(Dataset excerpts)
[Start of section]

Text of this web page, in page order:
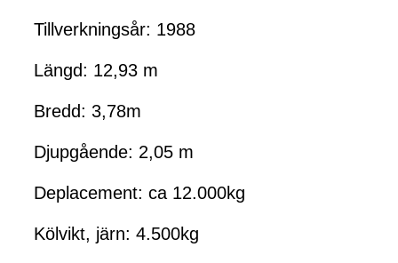
Tillverkningsår: 1988
Längd: 12,93 m
Bredd: 3,78m
Djupgående: 2,05 m
Deplacement: ca 12.000kg
Kölvikt, järn: 4.500kg
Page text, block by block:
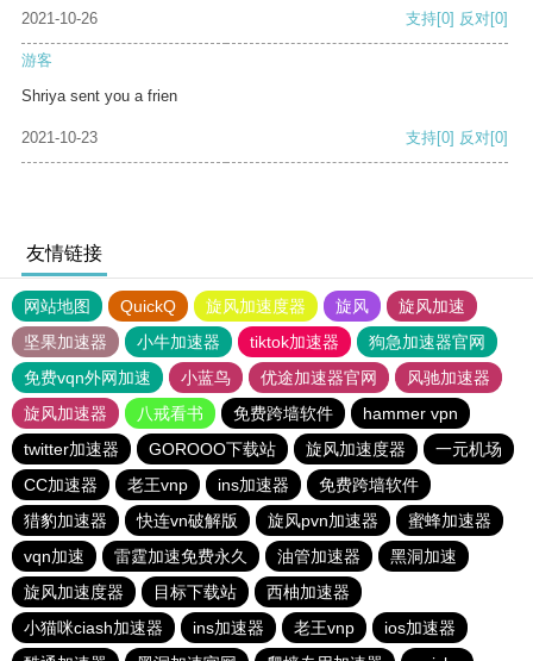
2021-10-26 支持[0] 反对[0]
游客
Shriya sent you a frien
2021-10-23 支持[0] 反对[0]
友情链接
网站地图 QuickQ 旋风加速度器 旋风
旋风加速
坚果加速器
小牛加速器 tiktok加速器
狗急加速器官网
免费vqn外网加速
小蓝鸟 优途加速器官网
风驰加速器
旋风加速器
八戒看书 免费跨墙软件
hammer vpn
twitter加速器
GOROOO下载站 旋风加速度器
一元机场
CC加速器
老王vnp ins加速器
免费跨墙软件
猎豹加速器
快连vn破解版 旋风pvn加速器
蜜蜂加速器
vqn加速
雷霆加速免费永久 油管加速器
黑洞加速
旋风加速度器
目标下载站
西柚加速器
小猫咪ciash加速器
ins加速器 老王vnp
ios加速器
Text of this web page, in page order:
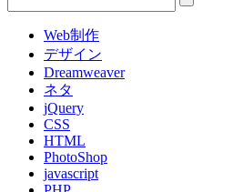
Web制作
デザイン
Dreamweaver
ネタ
jQuery
CSS
HTML
PhotoShop
javascript
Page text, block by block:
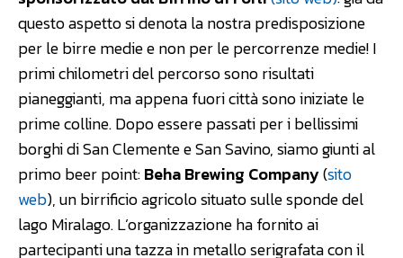
questo aspetto si denota la nostra predisposizione
per le birre medie e non per le percorrenze medie! I
primi chilometri del percorso sono risultati
pianeggianti, ma appena fuori città sono iniziate le
prime colline. Dopo essere passati per i bellissimi
borghi di San Clemente e San Savino, siamo giunti al
primo beer point:Beha Brewing Company(sito
web), un birrificio agricolo situato sulle sponde del
lago Miralago. L’organizzazione ha fornito ai
partecipanti una tazza in metallo serigrafata con il
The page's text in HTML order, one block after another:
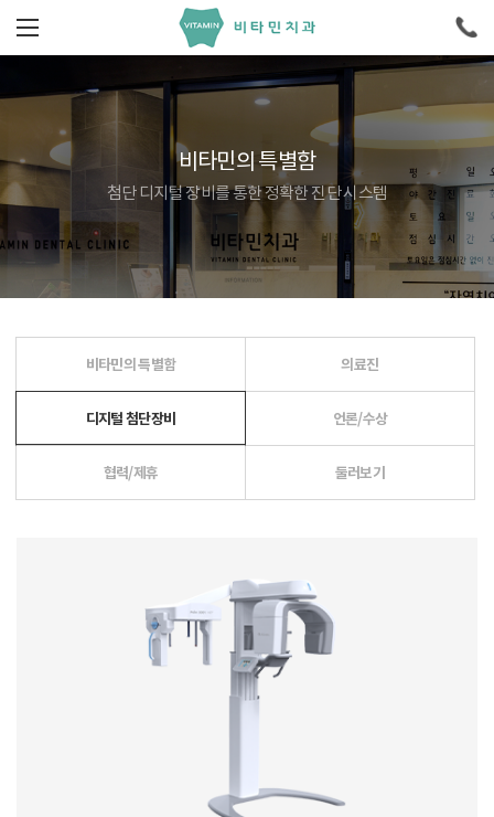
비타민의 특별함
첨단 디지털 장비를 통한 정확한 진단 시스템
비타민의 특별함 의료진
디지털 첨단장비 언론/수상
협력/제휴 둘러보기
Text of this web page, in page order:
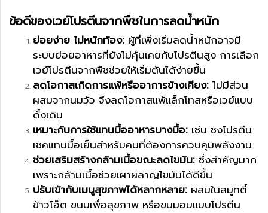
ข้อดีของเวย์โปรตีนจากพืชในการลดน้ำหนัก
ย่อยง่าย ไม่หนักท้อง: ผู้ที่เพิ่งเริ่มลดน้ำหนักอาจมี
ระบบย่อยอาหารที่ยังไม่คุ้นเคยกับโปรตีนสูง การเลือก
เวย์โปรตีนจากพืชช่วยให้เริ่มต้นได้ง่ายขึ้น
ลดโอกาสเกิดการแพ้หรืออาการข้างเคียง: ไม่มีส่วน
ผสมจากนมวัว จึงลดโอกาสแพ้แล็กโทสหรือเวย์แบบ
ดั้งเดิม
เหมาะกับการใช้แทนมื้ออาหารบางมื้อ: เช่น ชงโปรตีน
เชคแทนมื้อเย็นสำหรับคนที่ต้องการควบคุมพลังงาน
ช่วยเสริมสร้างกล้ามเนื้อขณะลดไขมัน: ซึ่งสำคัญมาก
เพราะกล้ามเนื้อช่วยเผาผลาญไขมันได้ดีขึ้น
ปรับเข้ากับเมนูสุขภาพได้หลากหลาย: ผสมในสมูทตี้
ข้าวโอ๊ต ขนมเพื่อสุขภาพ หรือขนมอบแบบโปรตีน
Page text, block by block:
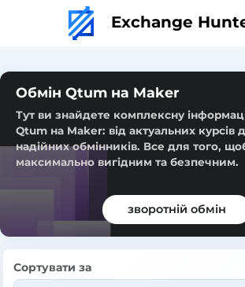
Exchange
Обмін Qtum на Maker
Тут ви знайдете комплексну
Qtum на Maker: від актуальних курсів
надійних обмінників. Все для того,
максимально вигідним та безпечним.
зворотній обмін
Сортувати за
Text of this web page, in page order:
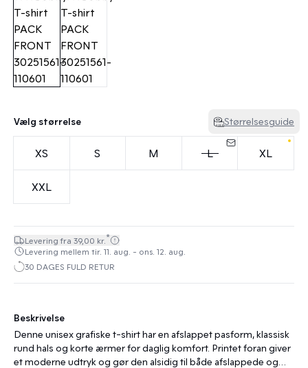
Vælg størrelse Størrelsesguide
XS S M L XL
XXL
Levering fra 39,00 kr.*
Levering mellem tir. 11. aug. - ons. 12. aug.
30 DAGES FULD RETUR
Beskrivelse
Denne unisex grafiske t-shirt har en afslappet pasform, klassisk
rund hals og korte ærmer for daglig komfort. Printet foran giver
et moderne udtryk og gør den alsidig til både afslappede og
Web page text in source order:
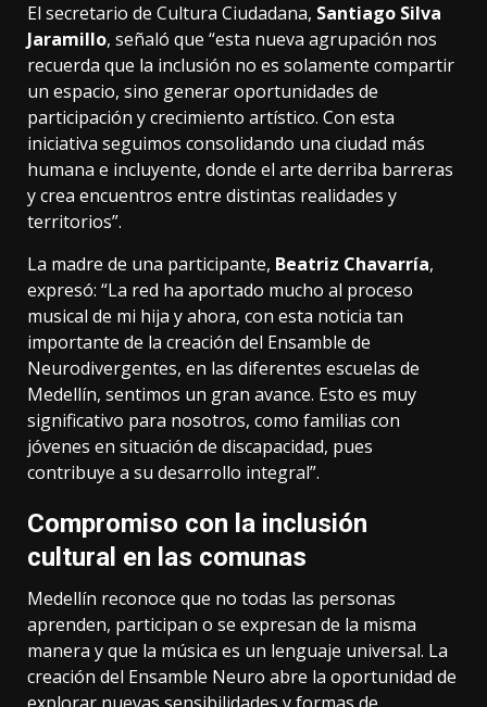
El secretario de Cultura Ciudadana, Santiago Silva
Jaramillo, señaló que “esta nueva agrupación nos
recuerda que la inclusión no es solamente compartir
un espacio, sino generar oportunidades de
participación y crecimiento artístico. Con esta
iniciativa seguimos consolidando una ciudad más
humana e incluyente, donde el arte derriba barreras
y crea encuentros entre distintas realidades y
territorios”.
La madre de una participante, Beatriz Chavarría,
expresó: “La red ha aportado mucho al proceso
musical de mi hija y ahora, con esta noticia tan
importante de la creación del Ensamble de
Neurodivergentes, en las diferentes escuelas de
Medellín, sentimos un gran avance. Esto es muy
significativo para nosotros, como familias con
jóvenes en situación de discapacidad, pues
contribuye a su desarrollo integral”.
Compromiso con la inclusión
cultural en las comunas
Medellín reconoce que no todas las personas
aprenden, participan o se expresan de la misma
manera y que la música es un lenguaje universal. La
creación del Ensamble Neuro abre la oportunidad de

[End of section]

YOUR GOAL >> Your copy of the records must be exact and must contain no pictures.

OUTPUT BELOW >>
Text of this web page, in page order:
Tillverkningsår: 1988
Längd: 12,93 m
Bredd: 3,78m
Djupgående: 2,05 m
Deplacement: ca 12.000kg
Kölvikt, järn: 4.500kg
Page text, block by block:
2021-10-26 支持[0] 反对[0]
游客
Shriya sent you a frien
2021-10-23 支持[0] 反对[0]
友情链接
网站地图 QuickQ 旋风加速度器 旋风
旋风加速
坚果加速器
小牛加速器 tiktok加速器
狗急加速器官网
免费vqn外网加速
小蓝鸟 优途加速器官网
风驰加速器
旋风加速器
八戒看书 免费跨墙软件
hammer vpn
twitter加速器
GOROOO下载站 旋风加速度器
一元机场
CC加速器
老王vnp ins加速器
免费跨墙软件
猎豹加速器
快连vn破解版 旋风pvn加速器
蜜蜂加速器
vqn加速
雷霆加速免费永久 油管加速器
黑洞加速
旋风加速度器
目标下载站
西柚加速器
小猫咪ciash加速器
ins加速器 老王vnp
ios加速器
Text of this web page, in page order:
Web制作
デザイン
Dreamweaver
ネタ
jQuery
CSS
HTML
PhotoShop
javascript
Page text, block by block:
questo aspetto si denota la nostra predisposizione
per le birre medie e non per le percorrenze medie! I
primi chilometri del percorso sono risultati
pianeggianti, ma appena fuori città sono iniziate le
prime colline. Dopo essere passati per i bellissimi
borghi di San Clemente e San Savino, siamo giunti al
primo beer point:Beha Brewing Company(sito
web), un birrificio agricolo situato sulle sponde del
lago Miralago. L’organizzazione ha fornito ai
partecipanti una tazza in metallo serigrafata con il
The page's text in HTML order, one block after another:
비타민의 특별함
첨단 디지털 장비를 통한 정확한 진단 시스템
비타민의 특별함 의료진
디지털 첨단장비 언론/수상
협력/제휴 둘러보기
Text of this web page, in page order:
ข้อดีของเวย์โปรตีนจากพืชในการลดน้ำหนัก
ย่อยง่าย ไม่หนักท้อง: ผู้ที่เพิ่งเริ่มลดน้ำหนักอาจมี
ระบบย่อยอาหารที่ยังไม่คุ้นเคยกับโปรตีนสูง การเลือก
เวย์โปรตีนจากพืชช่วยให้เริ่มต้นได้ง่ายขึ้น
ลดโอกาสเกิดการแพ้หรืออาการข้างเคียง: ไม่มีส่วน
ผสมจากนมวัว จึงลดโอกาสแพ้แล็กโทสหรือเวย์แบบ
ดั้งเดิม
เหมาะกับการใช้แทนมื้ออาหารบางมื้อ: เช่น ชงโปรตีน
เชคแทนมื้อเย็นสำหรับคนที่ต้องการควบคุมพลังงาน
ช่วยเสริมสร้างกล้ามเนื้อขณะลดไขมัน: ซึ่งสำคัญมาก
เพราะกล้ามเนื้อช่วยเผาผลาญไขมันได้ดีขึ้น
ปรับเข้ากับเมนูสุขภาพได้หลากหลาย: ผสมในสมูทตี้
ข้าวโอ๊ต ขนมเพื่อสุขภาพ หรือขนมอบแบบโปรตีน
Page text, block by block:
Exchange
Обмін Qtum на Maker
Тут ви знайдете комплексну
Qtum на Maker: від актуальних курсів
надійних обмінників. Все для того,
максимально вигідним та безпечним.
зворотній обмін
Сортувати за
Text of this web page, in page order:
Vælg størrelse Størrelsesguide
XS S M L XL
XXL
Levering fra 39,00 kr.*
Levering mellem tir. 11. aug. - ons. 12. aug.
30 DAGES FULD RETUR
Beskrivelse
Denne unisex grafiske t-shirt har en afslappet pasform, klassisk
rund hals og korte ærmer for daglig komfort. Printet foran giver
et moderne udtryk og gør den alsidig til både afslappede og
Web page text in source order:
El secretario de Cultura Ciudadana, Santiago Silva
Jaramillo, señaló que “esta nueva agrupación nos
recuerda que la inclusión no es solamente compartir
un espacio, sino generar oportunidades de
participación y crecimiento artístico. Con esta
iniciativa seguimos consolidando una ciudad más
humana e incluyente, donde el arte derriba barreras
y crea encuentros entre distintas realidades y
territorios”.
La madre de una participante, Beatriz Chavarría,
expresó: “La red ha aportado mucho al proceso
musical de mi hija y ahora, con esta noticia tan
importante de la creación del Ensamble de
Neurodivergentes, en las diferentes escuelas de
Medellín, sentimos un gran avance. Esto es muy
significativo para nosotros, como familias con
jóvenes en situación de discapacidad, pues
contribuye a su desarrollo integral”.
Compromiso con la inclusión
cultural en las comunas
Medellín reconoce que no todas las personas
aprenden, participan o se expresan de la misma
manera y que la música es un lenguaje universal. La
creación del Ensamble Neuro abre la oportunidad de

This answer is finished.